The All-In crew hosts Keith Rabois for a wide-ranging discussion spanning his return to Khosla Ventures, the Trump administration’s emerging economic team, and the role of real business operators in government. They dive deep into Google’s new Willow quantum chip, its implications for cryptography and crypto, and contrast Google’s long-horizon R&D with Apple’s increasingly chaotic product execution and AI strategy. The panel debates the national security, reciprocity, and data-privacy stakes around TikTok as a January divest-or-ban deadline looms, and explores how tariffs, immigration policy, and industrial strategy may reshape the U.S. economy under a new Republican administration.

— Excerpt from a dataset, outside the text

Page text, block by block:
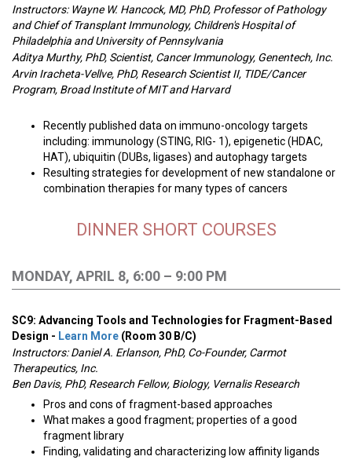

They close with the state of venture capital, why Stripe hasn’t gone public, crypto’s speculation-heavy use case, and how public markets and M&A are slowly reopening post-2021 bubble.
For Friedberg and Chamath: given the Willow chip’s current error rates and architectural constraints, what concrete milestones (qubit count, error thresholds, interconnect advances) should CISOs and protocol designers watch to time a serious migration to post-quantum crypto?
Keith, you were blunt that Apple has lost its ‘taste’ without adopting data-driven UX scaffolding—if you were advising Tim Cook, what organizational changes or metrics framework would you implement in the next 12 months to reverse the iOS quality slide?
On TikTok, you pointed to classified briefings that triggered overwhelming bipartisan votes—short of revealing secrets, what verifiable public indicators (e.g., code audits, data-access logs, CCP governance rights) would you consider sufficient to *not* treat TikTok as a national-security threat?
Rabois compared Bitcoin’s network to Facebook’s social graph; if you had to fund one startup today that uses Bitcoin or another major chain for non-speculative utility, what exact problem space (e.g., cross-border settlement, identity, machine-to-machine payments) do you think has the best odds of break-out success over the next five years?